Yep! That's the one. I guess William Hurt got the top billing by name. He really doesn't star in it.
So how did the 3D work for you? I have only seen a couple other movies in 3D, and the experience has been nasty. The colors suffer, and the whole process seems mostly engineered to induce headaches. I'd love for the 3D thing to work, and if the process used in this movie works well I'd love to give it a try, but if it gets in the way of actually enjoying the movie I think I'd want to opt for the 2D version.
This is a new method of achieving the 3-D effect, as I understand it. My only discomfort was due to the 3-D glasses having to fit over my regular glasses (which they're designed to do--they're expensive enough that my theater had a whole staff to clean / distribute / collect / inventory the glasses for each show). It wasn't too bad, but two sets of glasses were a mite heavy and I sweated a bit under all the lenses.
But I literally forgot I was wearing them almost right away. There are the usual "hey y'all, look at THIS!" effects, but mostly it just imparts a sense of reality to what is otherwise a 2-D world. I'm going to try and drag Susan to see it this upcoming week, and maybe we'll see a 3-D version and maybe not (not sure how theaters are in Appleton).
Insofar as the film is primarily an exercise in virtual-reality immersion, I'd urge the attempt at 3-D.
Let me know what you think after you've seen it!
Excellent film. Saw it yesterday.
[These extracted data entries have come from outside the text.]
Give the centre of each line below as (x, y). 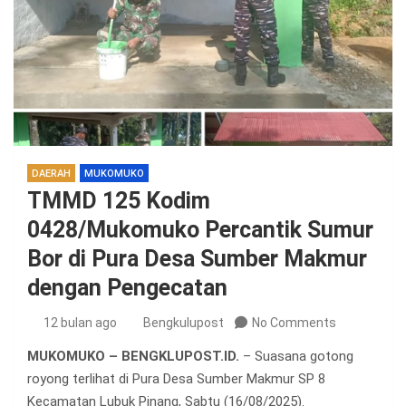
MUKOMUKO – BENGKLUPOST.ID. (133, 357)
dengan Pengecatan (127, 288)
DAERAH (51, 174)
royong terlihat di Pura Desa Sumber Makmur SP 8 (176, 379)
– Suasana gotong (296, 357)
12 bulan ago (80, 323)
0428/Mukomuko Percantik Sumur (200, 230)
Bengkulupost (184, 323)
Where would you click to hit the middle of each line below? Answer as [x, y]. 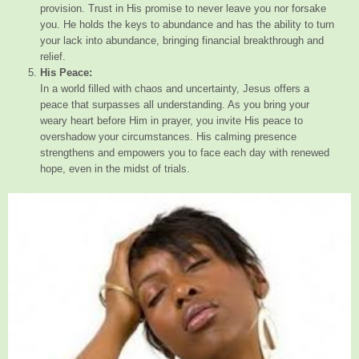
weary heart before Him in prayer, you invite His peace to [171, 120]
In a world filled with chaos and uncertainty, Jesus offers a [175, 88]
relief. [53, 56]
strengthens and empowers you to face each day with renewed [185, 152]
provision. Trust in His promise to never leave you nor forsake [183, 8]
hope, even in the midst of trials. [115, 168]
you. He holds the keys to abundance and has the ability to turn [187, 24]
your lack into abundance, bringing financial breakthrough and [182, 40]
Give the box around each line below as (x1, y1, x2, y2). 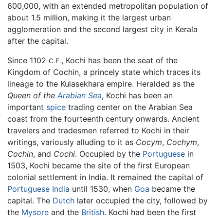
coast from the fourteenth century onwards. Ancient (7, 113, 200, 124)
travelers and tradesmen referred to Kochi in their (7, 125, 189, 135)
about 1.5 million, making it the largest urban (7, 12, 171, 22)
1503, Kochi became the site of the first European (7, 160, 190, 170)
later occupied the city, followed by (74, 195, 208, 205)
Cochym (166, 137, 197, 147)
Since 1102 (7, 55, 49, 65)
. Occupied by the (75, 148, 143, 159)
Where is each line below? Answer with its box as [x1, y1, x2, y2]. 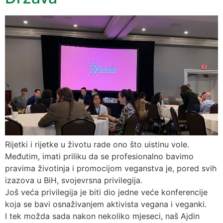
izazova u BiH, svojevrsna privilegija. [5, 175, 142, 185]
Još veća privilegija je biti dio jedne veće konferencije [5, 187, 208, 197]
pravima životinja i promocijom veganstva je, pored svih [5, 163, 217, 173]
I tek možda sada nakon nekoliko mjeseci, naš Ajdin [5, 211, 200, 221]
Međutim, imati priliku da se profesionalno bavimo [5, 151, 194, 161]
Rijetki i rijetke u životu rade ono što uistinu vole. [5, 139, 189, 149]
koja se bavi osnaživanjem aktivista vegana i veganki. [5, 199, 207, 209]
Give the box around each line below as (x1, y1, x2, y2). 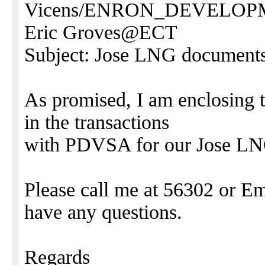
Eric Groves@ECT (24, 21, 177, 43)
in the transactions (24, 111, 169, 133)
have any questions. (24, 201, 182, 223)
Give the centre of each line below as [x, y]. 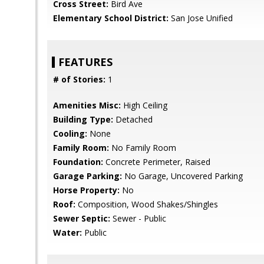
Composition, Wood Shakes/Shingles [147, 204]
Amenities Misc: [87, 105]
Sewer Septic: [82, 218]
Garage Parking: [88, 176]
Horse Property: [86, 190]
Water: [67, 232]
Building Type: [83, 119]
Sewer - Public [138, 218]
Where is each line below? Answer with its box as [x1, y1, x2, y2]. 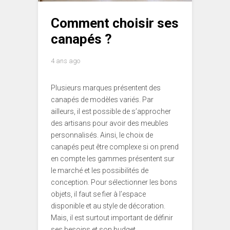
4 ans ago [51, 57, 80, 65]
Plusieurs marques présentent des [51, 84, 161, 92]
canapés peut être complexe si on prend [51, 143, 179, 151]
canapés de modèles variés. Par [51, 95, 154, 104]
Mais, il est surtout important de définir [51, 214, 173, 222]
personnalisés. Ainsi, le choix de [51, 131, 153, 140]
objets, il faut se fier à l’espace [51, 190, 146, 199]
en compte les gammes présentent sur [51, 155, 175, 163]
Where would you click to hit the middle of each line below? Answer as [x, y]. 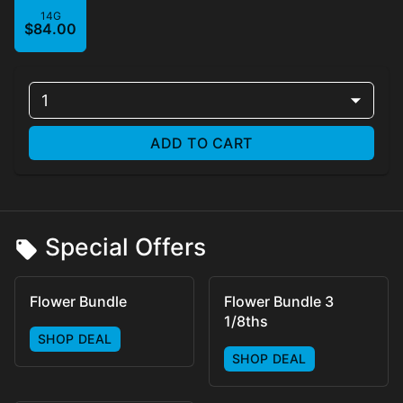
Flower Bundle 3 [279, 301]
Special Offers [126, 247]
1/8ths [246, 321]
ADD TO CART [201, 143]
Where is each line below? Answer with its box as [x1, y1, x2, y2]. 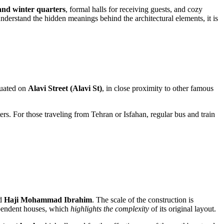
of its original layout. [149, 204, 216, 213]
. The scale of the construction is [92, 195, 193, 204]
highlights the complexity [70, 204, 149, 213]
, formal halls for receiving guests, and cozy [65, 4, 202, 13]
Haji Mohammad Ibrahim [4, 195, 92, 204]
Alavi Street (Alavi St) [28, 83, 102, 92]
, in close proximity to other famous [102, 83, 213, 92]
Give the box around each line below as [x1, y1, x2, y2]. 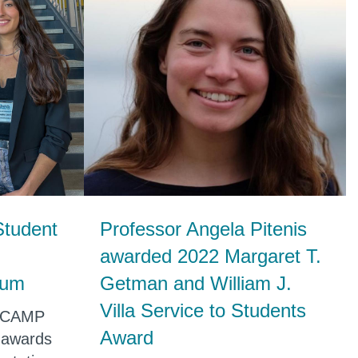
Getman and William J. [99, 272, 292, 294]
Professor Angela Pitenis [99, 217, 307, 240]
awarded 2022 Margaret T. [99, 245, 321, 267]
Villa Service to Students [99, 299, 306, 321]
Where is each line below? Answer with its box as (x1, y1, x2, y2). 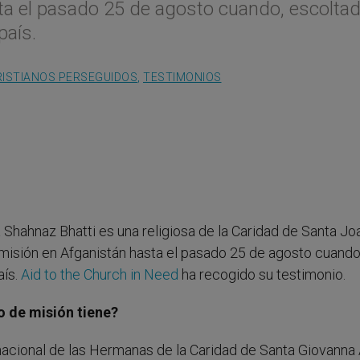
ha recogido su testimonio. (178, 266, 346, 284)
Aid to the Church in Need (21, 266, 178, 284)
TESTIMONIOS (143, 71, 222, 84)
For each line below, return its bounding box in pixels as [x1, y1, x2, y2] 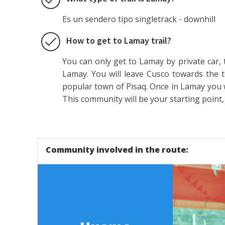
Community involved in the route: [45, 144, 188, 155]
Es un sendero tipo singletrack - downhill [62, 13, 215, 25]
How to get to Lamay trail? [66, 34, 171, 46]
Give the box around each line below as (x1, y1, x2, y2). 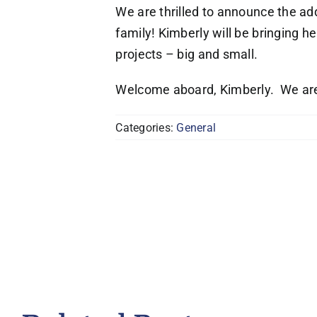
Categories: (115, 120, 177, 134)
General (176, 120, 217, 134)
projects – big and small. (115, 47, 261, 62)
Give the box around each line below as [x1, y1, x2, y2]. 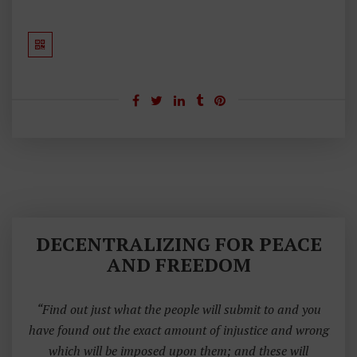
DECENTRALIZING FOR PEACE [35, 230, 322, 257]
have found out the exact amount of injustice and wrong [28, 320, 329, 339]
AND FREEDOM [106, 251, 251, 277]
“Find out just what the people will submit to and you [36, 300, 321, 318]
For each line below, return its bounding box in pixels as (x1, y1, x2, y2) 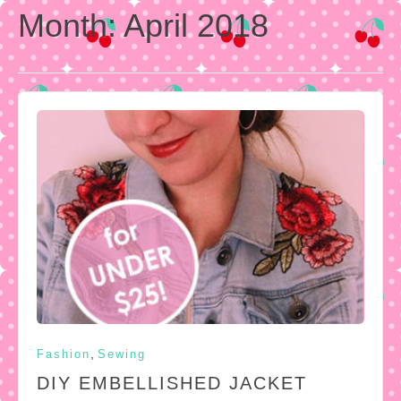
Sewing (98, 346, 146, 361)
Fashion (37, 346, 90, 361)
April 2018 (124, 6, 269, 44)
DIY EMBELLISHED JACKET (37, 372, 307, 393)
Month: (18, 6, 124, 44)
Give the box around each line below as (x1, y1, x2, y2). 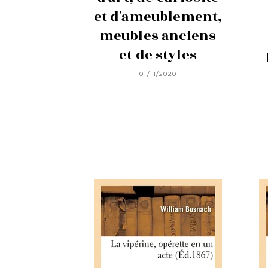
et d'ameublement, (93, 6, 223, 27)
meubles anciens (99, 25, 217, 46)
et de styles (119, 44, 197, 65)
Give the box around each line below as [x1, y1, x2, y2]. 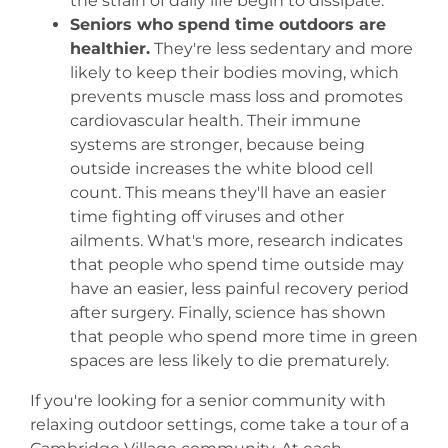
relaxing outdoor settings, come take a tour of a [29, 414, 409, 434]
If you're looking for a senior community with [29, 390, 386, 410]
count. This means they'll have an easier [69, 182, 386, 202]
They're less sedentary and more [149, 38, 413, 58]
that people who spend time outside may [69, 254, 404, 274]
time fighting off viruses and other [69, 206, 344, 226]
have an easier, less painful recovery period [69, 278, 409, 298]
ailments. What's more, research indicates [69, 230, 403, 250]
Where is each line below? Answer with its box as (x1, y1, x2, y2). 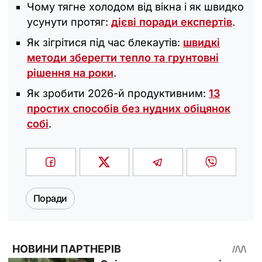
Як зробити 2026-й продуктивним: (27, 87, 209, 99)
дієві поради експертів (111, 15, 232, 28)
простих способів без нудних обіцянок (27, 102, 230, 115)
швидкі (183, 36, 220, 49)
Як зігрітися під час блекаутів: (27, 36, 183, 49)
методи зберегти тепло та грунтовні (27, 51, 219, 64)
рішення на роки (27, 66, 113, 79)
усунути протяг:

Still in stunned mode.....
Kyle and I saw it yesterday and it was very good and Kyle did like it. In typical white man fashion, whatever he wants, he just destroys or kills to get it. This is so true even in the real world, just ask the indians. It was nice to see someone else walk away the winner for a change. I will definitely have to see it at least one more time to pick up what I lost the first time around. Id say your A+ was well deserved.